Task to carry out: Without the images, reproduce each line of the material exactly.

Material provided:
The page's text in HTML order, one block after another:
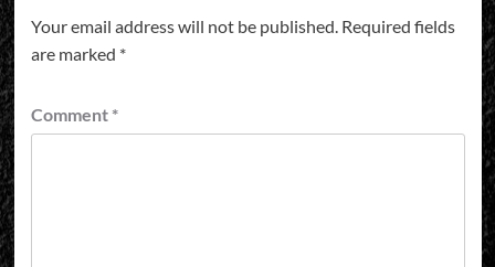
Your email address will not be published. Required fields
are marked *
Comment *
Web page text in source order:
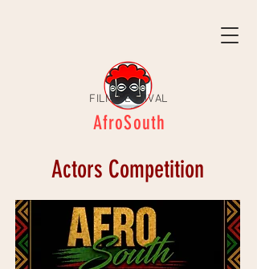
AfroSouth
FILM FESTIVAL
Actors Competition
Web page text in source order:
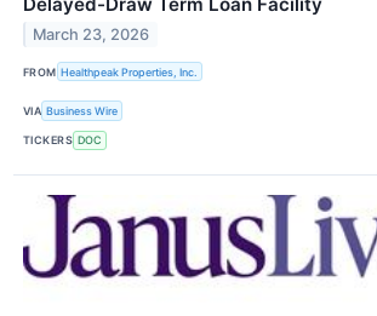
March 23, 2026
FROM Healthpeak Properties, Inc.
VIA Business Wire
TICKERS DOC
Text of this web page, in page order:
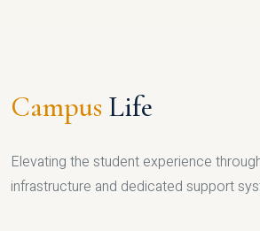
Campus Life
Elevating the student experience
infrastructure and dedicated support
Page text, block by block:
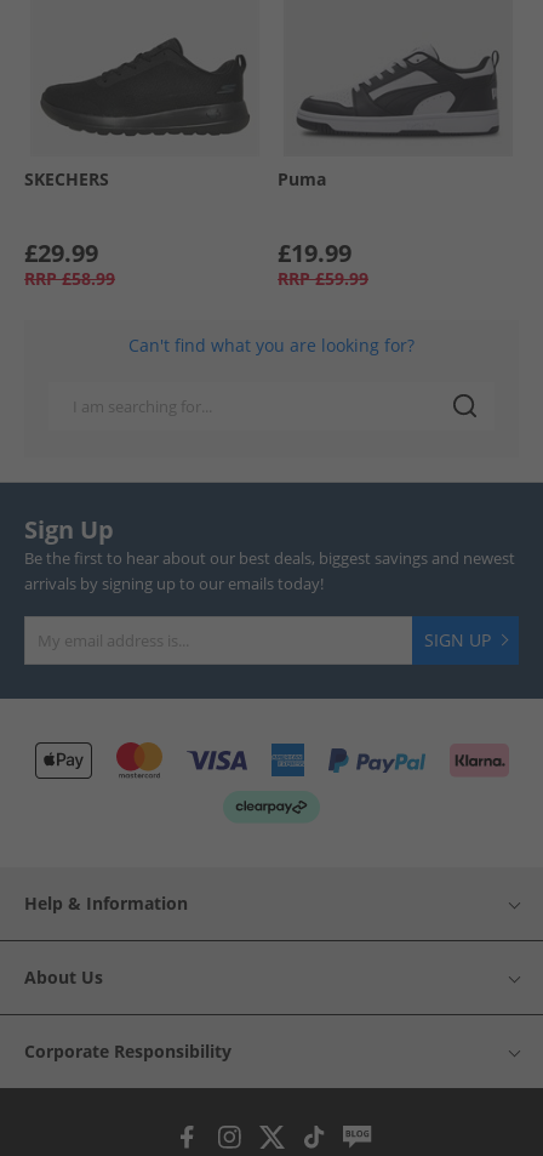
SKECHERS
£29.99
RRP £58.99
Puma
£19.99
RRP £59.99
Can't find what you are looking for?
Sign Up
Be the first to hear about our best deals, biggest savings and newest
arrivals by signing up to our emails today!
SIGN UP
Help & Information
About Us
Corporate Responsibility
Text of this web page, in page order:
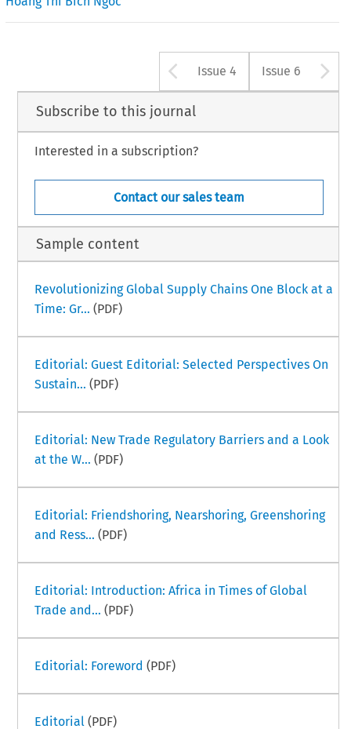
Arrow button
Issue 4 Issue 6
Subscribe to this journal
Interested in a subscription?
Contact our sales team
Sample content
Revolutionizing Global Supply Chains One Block at a
Time: Gr... (PDF)
Editorial: Guest Editorial: Selected Perspectives On
Sustain... (PDF)
Editorial: New Trade Regulatory Barriers and a Look
at the W... (PDF)
Editorial: Friendshoring, Nearshoring, Greenshoring
and Ress... (PDF)
Editorial: Introduction: Africa in Times of Global
Trade and... (PDF)
Editorial: Foreword (PDF)
Editorial (PDF)
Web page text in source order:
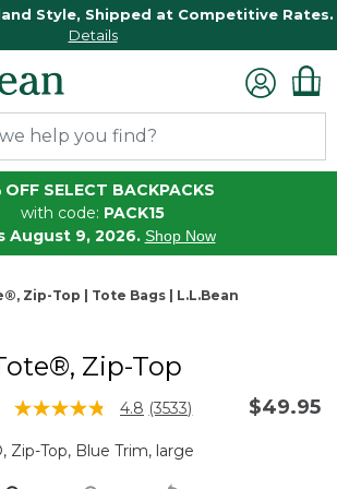
Style, Shipped at Competitive Rates.
Details
OFF SELECT BACKPACKS
with code: PACK15
August 9, 2026. Shop Now
Zip-Top | Tote Bags | L.L.Bean
Zip-Top
5 out of 5 Customer Rating
4.8 Read
Reviews.
(3533) $49.95
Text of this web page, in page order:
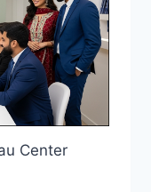
Center
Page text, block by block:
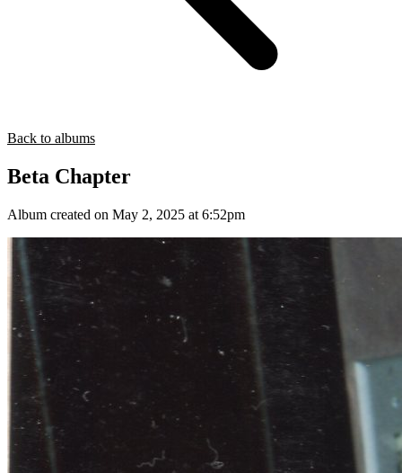
Back to albums
Beta Chapter
Album created on May 2, 2025 at 6:52pm
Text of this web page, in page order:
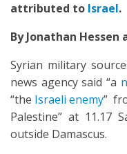
attributed to Israel.
By Jonathan Hessen
Syrian military
news agency said “a
“the Israeli enemy”
Palestine” at 11.17
outside Damascus.
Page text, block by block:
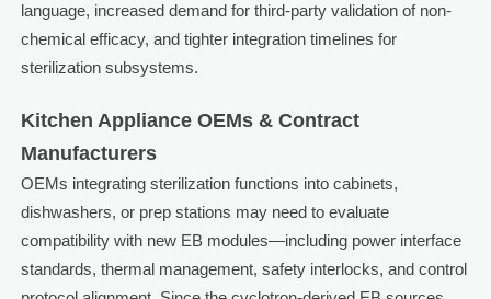
language, increased demand for third-party validation of non-
chemical efficacy, and tighter integration timelines for
sterilization subsystems.
Kitchen Appliance OEMs & Contract
Manufacturers
OEMs integrating sterilization functions into cabinets,
dishwashers, or prep stations may need to evaluate
compatibility with new EB modules—including power interface
standards, thermal management, safety interlocks, and control
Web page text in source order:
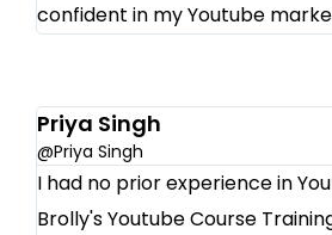
confident in my Youtube
Priya Singh
@Priya Singh
I had no prior experience in
Brolly's Youtube Course
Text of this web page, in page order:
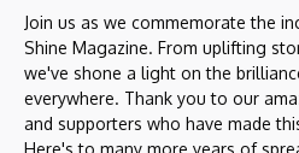
Join us as we commemorate the
Shine Magazine. From uplifting
we've shone a light on the
everywhere. Thank you to our
and supporters who have made
Here's to many more years of
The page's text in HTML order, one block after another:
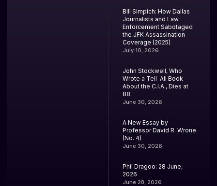
Bill Simpich: How Dallas
Journalists and Law
Enforcement Sabotaged
the JFK Assassination
Coverage (2025)
July 10, 2026
John Stockwell, Who
Wrote a Tell-All Book
About the C.I.A., Dies at
88
June 30, 2026
A New Essay by
Professor David R. Wrone
(No. 4)
June 30, 2026
Phil Dragoo: 28 June,
2026
June 28, 2026
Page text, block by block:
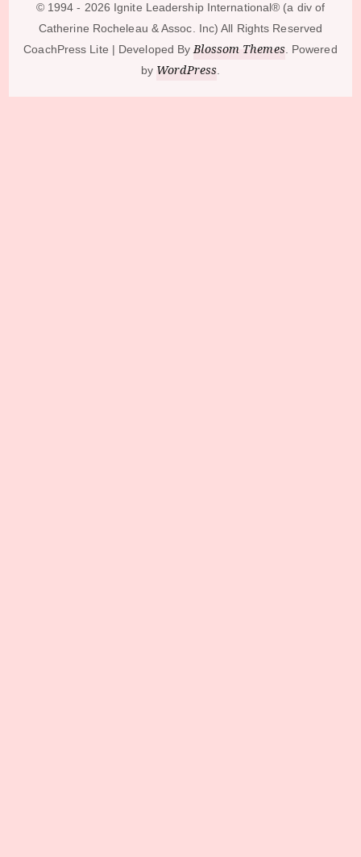
© 1994 - 2026 Ignite Leadership International®️ (a div of
Catherine Rocheleau & Assoc. Inc) All Rights Reserved
CoachPress Lite | Developed By Blossom Themes. Powered
by WordPress
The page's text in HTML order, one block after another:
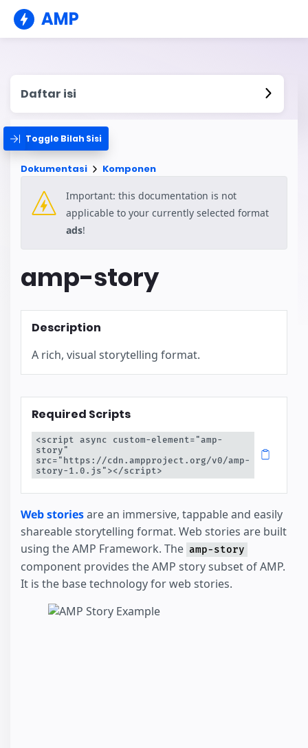
AMP
Daftar isi
Toggle Bilah Sisi
Dokumentasi Komponen
Important: this documentation is not
applicable to your currently selected format
ads!
amp-story
Description
A rich, visual storytelling format.
Required Scripts
<script async custom-element="amp-
story"
src="https://cdn.ampproject.org/v0/amp-
story-1.0.js"></script>
Web storiesare an immersive, tappable and easily
shareable storytelling format. Web stories are built
using the AMP Framework. The amp-story
component provides the AMP story subset of AMP.
It is the base technology for web stories.
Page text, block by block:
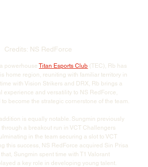
Credits: NS RedForce
powerhouse Titan Esports Club (TEC), Rb has
home region, reuniting with familiar territory in
with Vision Strikers and DRX, Rb brings a
experience and versatility to NS RedForce,
become the strategic cornerstone of the team.
is equally notable. Sungmin previously
through a breakout run in VCT Challengers
in the team securing a slot to VCT
this success, NS RedForce acquired Sin Prisa
Sungmin spent time with T1 Valorant
a key role in developing young talent.
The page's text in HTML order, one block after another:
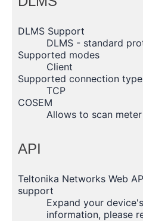
DLMS Support
DLMS - standard
Supported modes
Client
Supported connection
TCP
COSEM
Allows to scan
API
Teltonika Networks Web
support
Expand your
information, please
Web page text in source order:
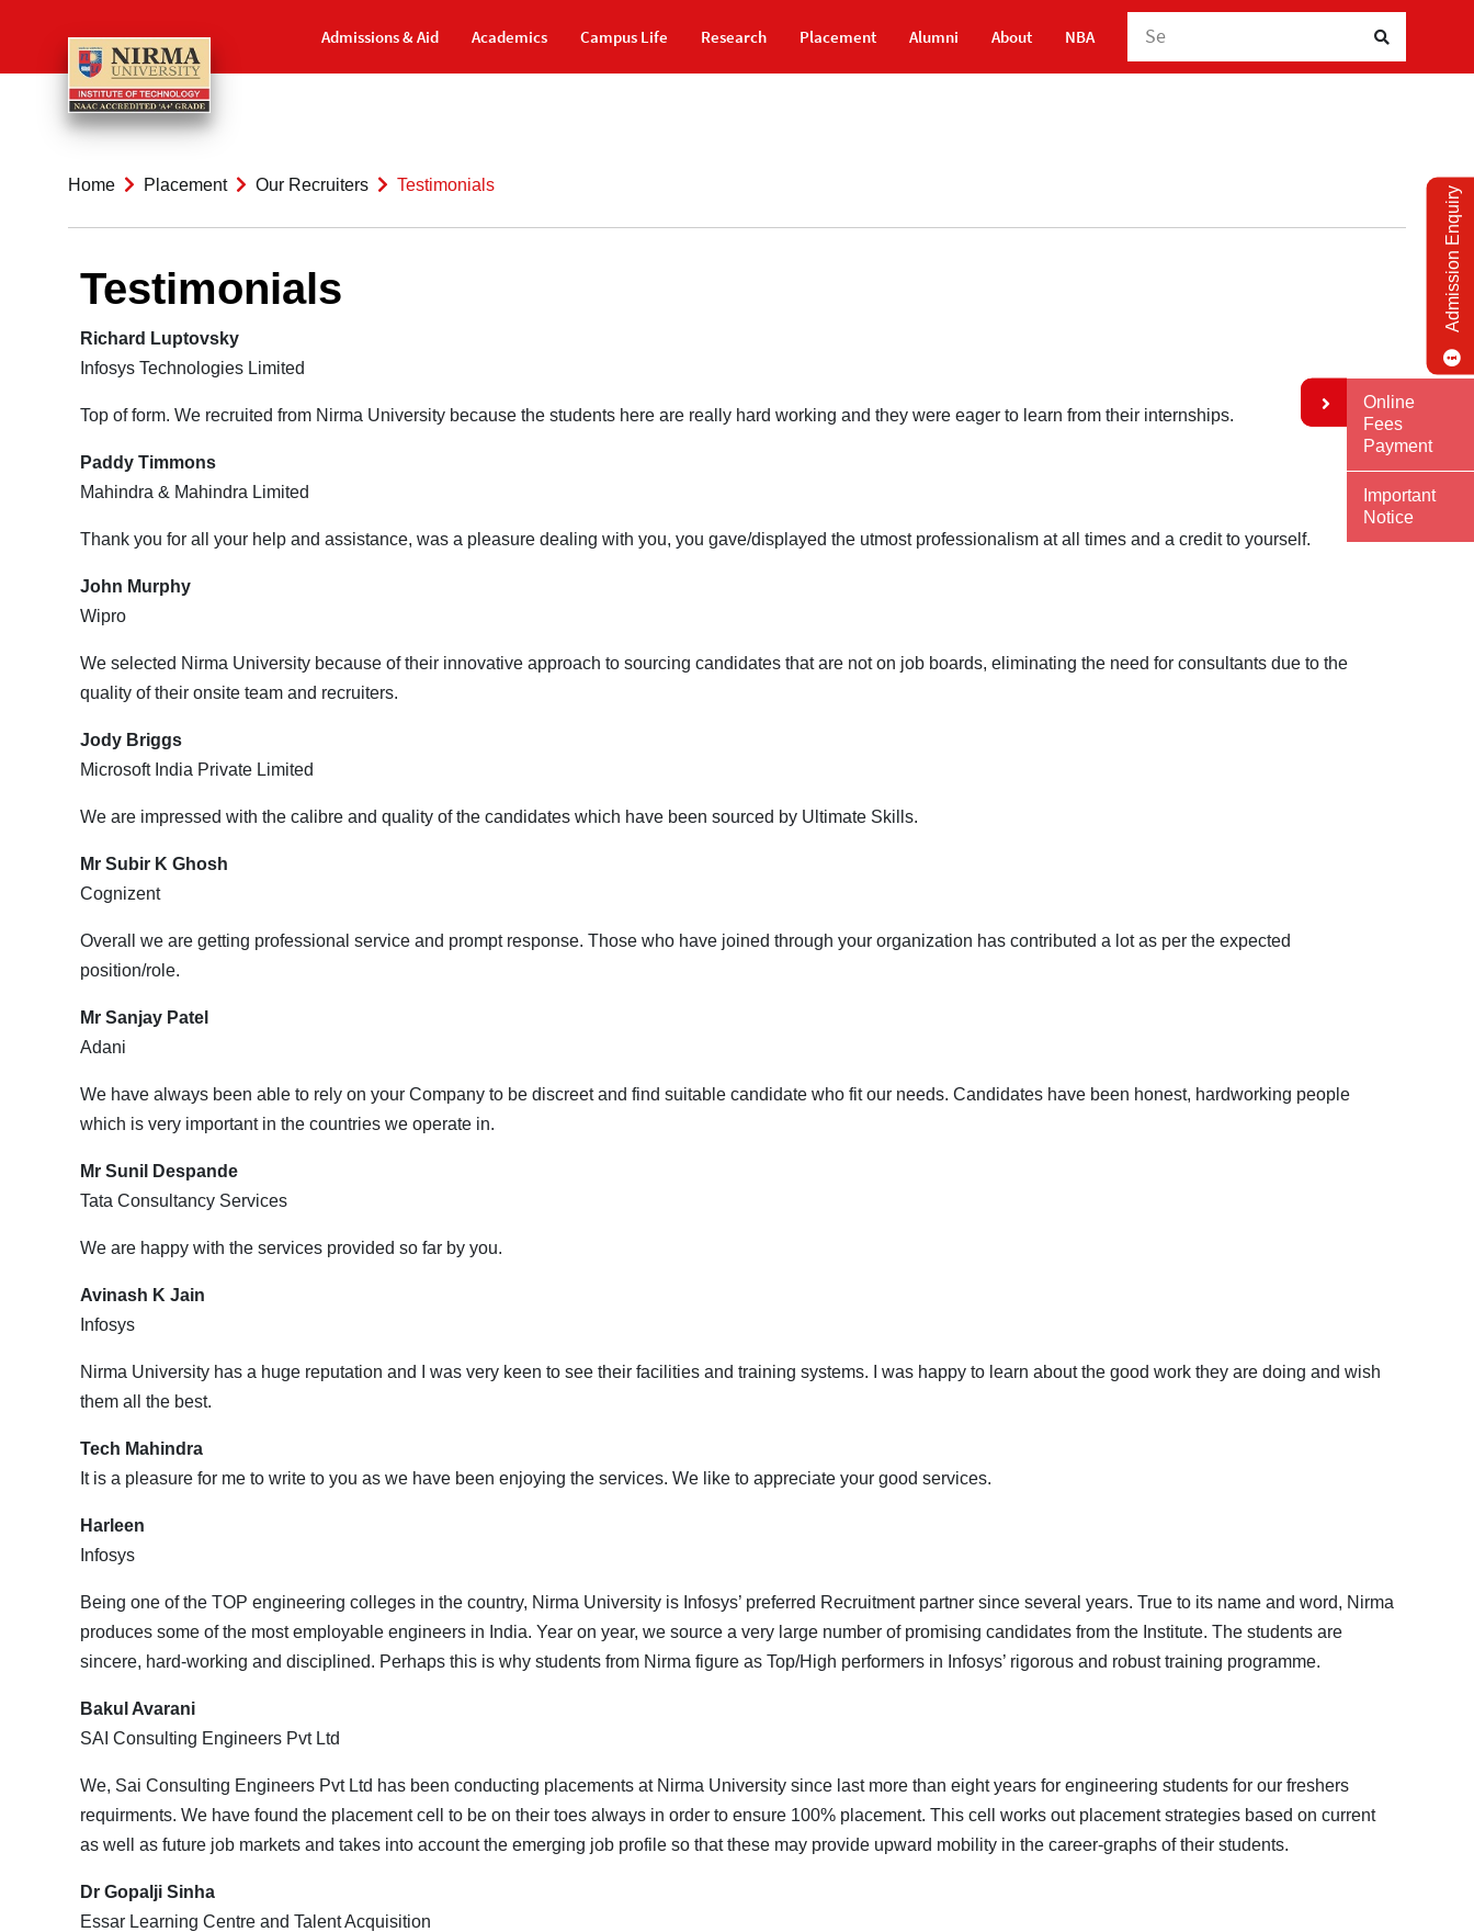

Response:
The page's text in HTML order, one block after another:
Your email address will not be published. Required fields
are marked *
Comment *
Web page text in source order:
AfroSouth
FILM FESTIVAL
Actors Competition
Web page text in source order:
March 23, 2026
FROM Healthpeak Properties, Inc.
VIA Business Wire
TICKERS DOC
Text of this web page, in page order:
Campus Life
Elevating the student experience
infrastructure and dedicated support
Page text, block by block:
SKECHERS
£29.99
RRP £58.99
Puma
£19.99
RRP £59.99
Can't find what you are looking for?
Sign Up
Be the first to hear about our best deals, biggest savings and newest
arrivals by signing up to our emails today!
SIGN UP
Help & Information
About Us
Corporate Responsibility
Text of this web page, in page order:
Arrow button
Issue 4 Issue 6
Subscribe to this journal
Interested in a subscription?
Contact our sales team
Sample content
Revolutionizing Global Supply Chains One Block at a
Time: Gr... (PDF)
Editorial: Guest Editorial: Selected Perspectives On
Sustain... (PDF)
Editorial: New Trade Regulatory Barriers and a Look
at the W... (PDF)
Editorial: Friendshoring, Nearshoring, Greenshoring
and Ress... (PDF)
Editorial: Introduction: Africa in Times of Global
Trade and... (PDF)
Editorial: Foreword (PDF)
Editorial (PDF)
Web page text in source order:
Style, Shipped at Competitive Rates.
Details
OFF SELECT BACKPACKS
with code: PACK15
August 9, 2026. Shop Now
Zip-Top | Tote Bags | L.L.Bean
Zip-Top
5 out of 5 Customer Rating
4.8 Read
Reviews.
(3533) $49.95
Text of this web page, in page order:
Center
Page text, block by block:
Back to albums
Beta Chapter
Album created on May 2, 2025 at 6:52pm
Text of this web page, in page order:
attributed to Israel.
By Jonathan Hessen
Syrian military
news agency said “a
“the Israeli enemy”
Palestine” at 11.17
outside Damascus.
Page text, block by block:
language, increased demand for third-party validation of non-
chemical efficacy, and tighter integration timelines for
sterilization subsystems.
Kitchen Appliance OEMs & Contract
Manufacturers
OEMs integrating sterilization functions into cabinets,
dishwashers, or prep stations may need to evaluate
compatibility with new EB modules—including power interface
standards, thermal management, safety interlocks, and control
Web page text in source order:
confident in my Youtube
Priya Singh
@Priya Singh
I had no prior experience in
Brolly's Youtube Course
Text of this web page, in page order:
Join us as we commemorate the
Shine Magazine. From uplifting
we've shone a light on the
everywhere. Thank you to our
and supporters who have made
Here's to many more years of
The page's text in HTML order, one block after another:
Bill Simpich: How Dallas
Journalists and Law
Enforcement Sabotaged
the JFK Assassination
Coverage (2025)
July 10, 2026
John Stockwell, Who
Wrote a Tell-All Book
About the C.I.A., Dies at
88
June 30, 2026
A New Essay by
Professor David R. Wrone
(No. 4)
June 30, 2026
Phil Dragoo: 28 June,
2026
June 28, 2026
Page text, block by block:
© 1994 - 2026 Ignite Leadership International®️ (a div of
Catherine Rocheleau & Assoc. Inc) All Rights Reserved
CoachPress Lite | Developed By Blossom Themes. Powered
by WordPress
The page's text in HTML order, one block after another:
AMP
Daftar isi
Toggle Bilah Sisi
Dokumentasi Komponen
Important: this documentation is not
applicable to your currently selected format
ads!
amp-story
Description
A rich, visual storytelling format.
Required Scripts
<script async custom-element="amp-
story"
src="https://cdn.ampproject.org/v0/amp-
story-1.0.js"></script>
Web storiesare an immersive, tappable and easily
shareable storytelling format. Web stories are built
using the AMP Framework. The amp-story
component provides the AMP story subset of AMP.
It is the base technology for web stories.
Page text, block by block:
Credits: NS RedForce
powerhouse Titan Esports Club (TEC), Rb has
home region, reuniting with familiar territory in
with Vision Strikers and DRX, Rb brings a
experience and versatility to NS RedForce,
become the strategic cornerstone of the team.
is equally notable. Sungmin previously
through a breakout run in VCT Challengers
in the team securing a slot to VCT
this success, NS RedForce acquired Sin Prisa
Sungmin spent time with T1 Valorant
a key role in developing young talent.
The page's text in HTML order, one block after another:
DLMS Support
DLMS - standard
Supported modes
Client
Supported connection
TCP
COSEM
Allows to scan
API
Teltonika Networks Web
support
Expand your
information, please
Web page text in source order:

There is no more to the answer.